Hi,
I have a few questions regarding the DRAM directory cache in Sniper:
1) Is my understanding of the implementation correct - The coherence directory is in the DRAM
(which keeps track of the sharers of the entire system memory). The directory cache is a separate
structure which exploits locality in coherence directory accessees. Finally, inter-socket coherence is enforced
by the DRAM directory and intra-socket coherence is enforced by the shared LLC (via snooping?)
2) If the above picture is true, then do the dram costs reported in dumpstats.py (dram-remote and dram-local for
multi-socket designs) include this overhead of accessing the coherence directory. Are these reported in td-access
which is used by llcstack.py?
3) Based on the discussion in thread
link, it seems that the average LLC miss cost (uncore-totaltime) does not
account for miss-overlapping. My observations also corroborate this fact - uncore-totaltime > barrier-global.time.

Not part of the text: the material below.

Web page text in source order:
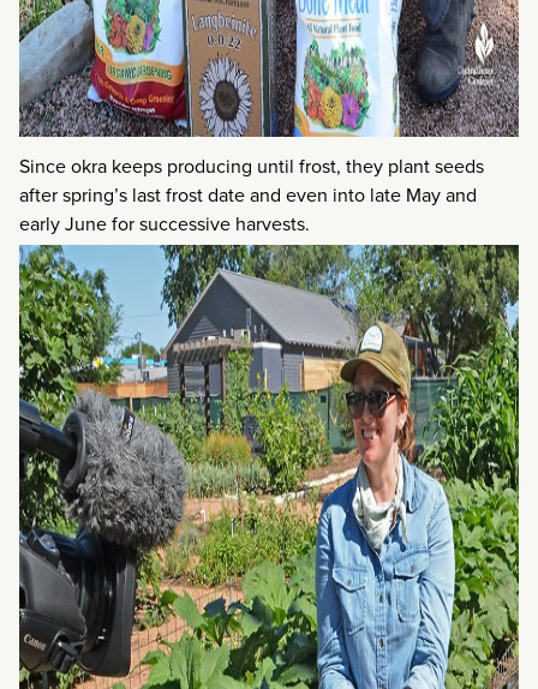
Since okra keeps producing until frost, they plant seeds
after spring’s last frost date and even into late May and
early June for successive harvests.

Does sniper track LLC miss costs (particularly, coherence directory accesses) after accounting for miss-overlapping?
My use case is to identify the overhead of coherence (accessing the coherence directory, forwarding data requests
to owners, invalidating sharers, etc.) and plot them in the cycle stack. I think the cyclestack already identifies most
of the coherence overhead (through L1_S, L2_S, etc.) but not the latency of accessing dram directory. Any
pointers on tracking this would be appreciated.
Also, I would appreciate any resources that explain the coherence protocol implementation used in sniper. It looks
like the protocol implementation follows Section 8.6.1 of the "Primer on memory consistency and cache coherence"
Thanks,
Vignesh